- **Problem to work on**: Beginning with the line containing "There are 3 Agent install modes: [86, 259]" and going on through the line containing "character ’x’ starts", the lines below are to be returned exactly, pictures excluded and nothing added.

- **Task material**:
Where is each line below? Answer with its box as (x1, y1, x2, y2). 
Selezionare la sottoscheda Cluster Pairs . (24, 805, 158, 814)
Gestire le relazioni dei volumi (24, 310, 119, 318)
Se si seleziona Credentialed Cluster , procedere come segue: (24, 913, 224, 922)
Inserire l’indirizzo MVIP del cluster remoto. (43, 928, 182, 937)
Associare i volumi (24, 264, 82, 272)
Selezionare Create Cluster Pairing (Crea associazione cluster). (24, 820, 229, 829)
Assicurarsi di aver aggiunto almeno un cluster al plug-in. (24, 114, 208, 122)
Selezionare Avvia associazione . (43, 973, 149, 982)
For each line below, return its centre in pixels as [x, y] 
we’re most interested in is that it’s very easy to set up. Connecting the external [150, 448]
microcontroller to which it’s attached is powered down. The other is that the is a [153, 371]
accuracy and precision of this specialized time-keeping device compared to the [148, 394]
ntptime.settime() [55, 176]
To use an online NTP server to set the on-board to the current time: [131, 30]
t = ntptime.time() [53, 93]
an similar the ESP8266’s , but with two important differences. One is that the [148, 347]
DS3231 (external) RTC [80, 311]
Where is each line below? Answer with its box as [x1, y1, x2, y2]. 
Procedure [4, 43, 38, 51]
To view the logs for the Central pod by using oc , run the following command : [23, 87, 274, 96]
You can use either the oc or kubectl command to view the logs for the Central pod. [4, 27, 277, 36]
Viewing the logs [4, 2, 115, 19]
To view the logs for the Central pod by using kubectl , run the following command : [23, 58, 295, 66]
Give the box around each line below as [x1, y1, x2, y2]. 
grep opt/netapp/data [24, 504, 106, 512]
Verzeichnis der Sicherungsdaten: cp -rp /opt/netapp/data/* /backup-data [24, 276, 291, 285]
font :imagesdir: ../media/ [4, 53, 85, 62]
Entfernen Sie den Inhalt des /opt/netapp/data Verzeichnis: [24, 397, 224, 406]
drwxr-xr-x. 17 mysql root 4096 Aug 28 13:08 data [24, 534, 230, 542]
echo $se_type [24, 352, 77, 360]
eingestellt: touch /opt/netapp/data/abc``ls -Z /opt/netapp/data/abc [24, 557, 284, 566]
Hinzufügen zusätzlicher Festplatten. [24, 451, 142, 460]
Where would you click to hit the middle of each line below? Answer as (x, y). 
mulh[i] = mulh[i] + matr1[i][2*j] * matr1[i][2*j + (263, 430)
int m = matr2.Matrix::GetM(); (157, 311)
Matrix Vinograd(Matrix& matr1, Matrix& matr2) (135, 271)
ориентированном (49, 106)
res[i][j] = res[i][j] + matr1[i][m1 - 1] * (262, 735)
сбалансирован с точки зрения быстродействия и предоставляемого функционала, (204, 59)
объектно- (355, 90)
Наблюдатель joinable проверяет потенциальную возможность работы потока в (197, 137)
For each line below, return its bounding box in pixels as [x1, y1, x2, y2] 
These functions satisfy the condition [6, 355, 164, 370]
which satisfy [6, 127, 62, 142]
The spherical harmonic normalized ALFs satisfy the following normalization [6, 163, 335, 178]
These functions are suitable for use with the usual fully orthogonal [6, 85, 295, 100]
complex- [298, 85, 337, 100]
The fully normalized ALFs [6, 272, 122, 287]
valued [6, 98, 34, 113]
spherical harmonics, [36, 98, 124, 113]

...

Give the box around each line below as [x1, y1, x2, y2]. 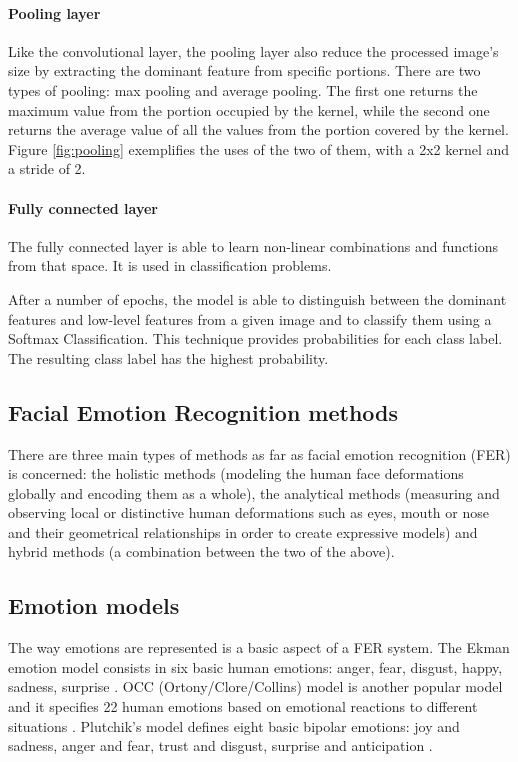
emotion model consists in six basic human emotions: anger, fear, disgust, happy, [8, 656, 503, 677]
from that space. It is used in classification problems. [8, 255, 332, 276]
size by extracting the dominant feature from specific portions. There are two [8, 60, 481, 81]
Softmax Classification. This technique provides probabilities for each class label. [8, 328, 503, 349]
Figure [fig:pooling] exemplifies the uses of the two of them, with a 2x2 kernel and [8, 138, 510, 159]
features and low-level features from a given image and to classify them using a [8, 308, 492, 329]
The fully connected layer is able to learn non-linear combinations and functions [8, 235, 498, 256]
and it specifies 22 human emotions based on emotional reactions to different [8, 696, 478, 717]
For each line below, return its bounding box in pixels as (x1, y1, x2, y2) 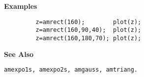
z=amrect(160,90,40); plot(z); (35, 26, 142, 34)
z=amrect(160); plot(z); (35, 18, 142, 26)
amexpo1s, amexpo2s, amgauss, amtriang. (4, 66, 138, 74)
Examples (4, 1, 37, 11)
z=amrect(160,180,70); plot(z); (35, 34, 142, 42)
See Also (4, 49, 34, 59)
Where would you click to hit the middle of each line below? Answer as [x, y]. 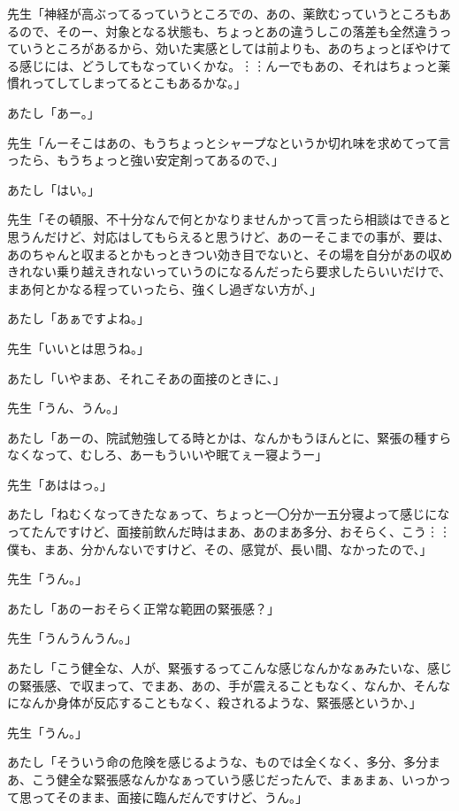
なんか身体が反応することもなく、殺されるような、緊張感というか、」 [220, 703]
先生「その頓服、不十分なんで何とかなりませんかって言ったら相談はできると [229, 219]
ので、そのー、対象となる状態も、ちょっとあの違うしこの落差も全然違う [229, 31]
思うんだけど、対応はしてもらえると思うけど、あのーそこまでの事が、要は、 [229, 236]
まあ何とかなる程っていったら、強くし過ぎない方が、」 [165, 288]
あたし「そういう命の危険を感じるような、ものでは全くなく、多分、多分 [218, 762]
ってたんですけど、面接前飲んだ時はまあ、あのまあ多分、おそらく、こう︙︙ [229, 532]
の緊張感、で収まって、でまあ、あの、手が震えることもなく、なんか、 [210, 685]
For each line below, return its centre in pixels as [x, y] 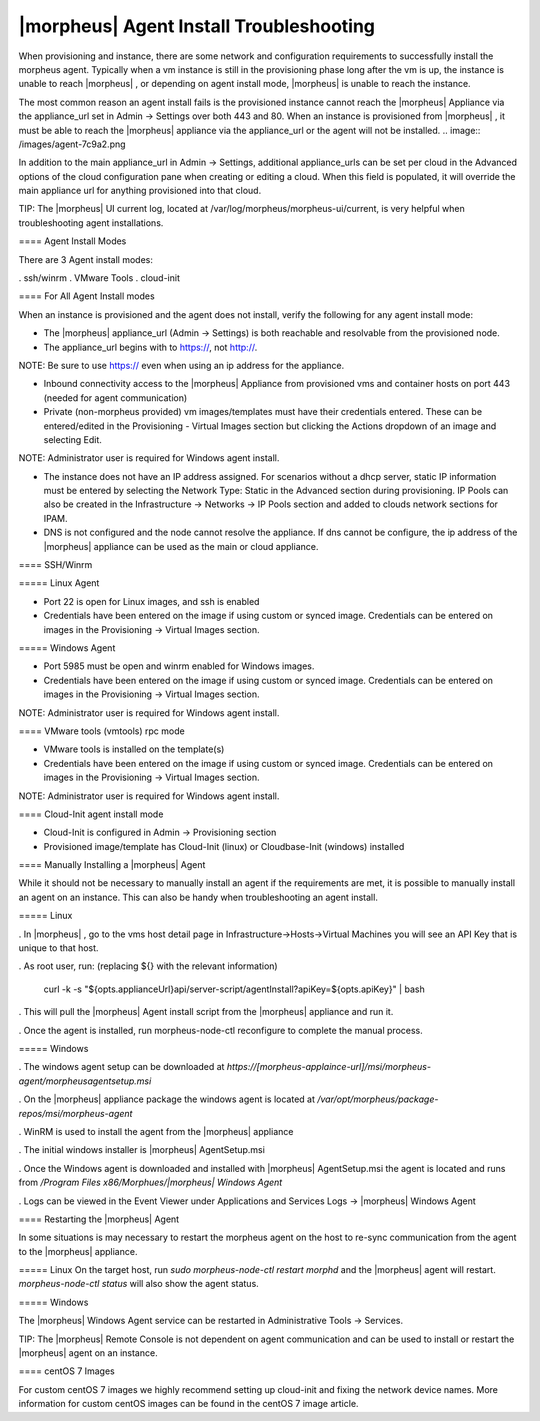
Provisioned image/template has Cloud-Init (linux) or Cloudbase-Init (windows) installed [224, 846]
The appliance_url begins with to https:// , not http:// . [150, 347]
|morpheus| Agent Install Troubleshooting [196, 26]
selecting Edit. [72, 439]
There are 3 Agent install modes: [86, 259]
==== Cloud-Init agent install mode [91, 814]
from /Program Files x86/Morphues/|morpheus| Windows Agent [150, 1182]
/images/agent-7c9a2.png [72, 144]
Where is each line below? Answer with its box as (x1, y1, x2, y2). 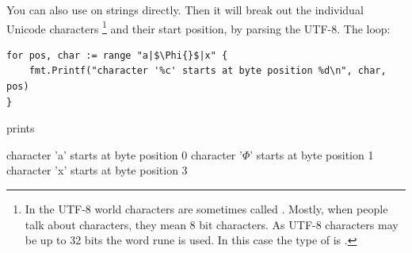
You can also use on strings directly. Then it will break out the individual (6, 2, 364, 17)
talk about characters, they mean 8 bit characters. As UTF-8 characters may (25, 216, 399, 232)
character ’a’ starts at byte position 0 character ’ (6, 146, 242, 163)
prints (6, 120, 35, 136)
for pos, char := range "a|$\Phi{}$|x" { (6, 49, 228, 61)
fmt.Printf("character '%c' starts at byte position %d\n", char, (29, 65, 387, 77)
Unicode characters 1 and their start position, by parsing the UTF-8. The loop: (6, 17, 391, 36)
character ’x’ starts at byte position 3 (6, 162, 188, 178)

- **Exercise solution**:
There are 3 Agent install modes: [86, 259]
==== Cloud-Init agent install mode [91, 814]
from /Program Files x86/Morphues/|morpheus| Windows Agent [150, 1182]
/images/agent-7c9a2.png [72, 144]
Where is each line below? Answer with its box as (x1, y1, x2, y2). 
You can also use on strings directly. Then it will break out the individual (6, 2, 364, 17)
talk about characters, they mean 8 bit characters. As UTF-8 characters may (25, 216, 399, 232)
character ’a’ starts at byte position 0 character ’ (6, 146, 242, 163)
prints (6, 120, 35, 136)
for pos, char := range "a|$\Phi{}$|x" { (6, 49, 228, 61)
fmt.Printf("character '%c' starts at byte position %d\n", char, (29, 65, 387, 77)
Unicode characters 1 and their start position, by parsing the UTF-8. The loop: (6, 17, 391, 36)
character ’x’ starts at byte position 3 (6, 162, 188, 178)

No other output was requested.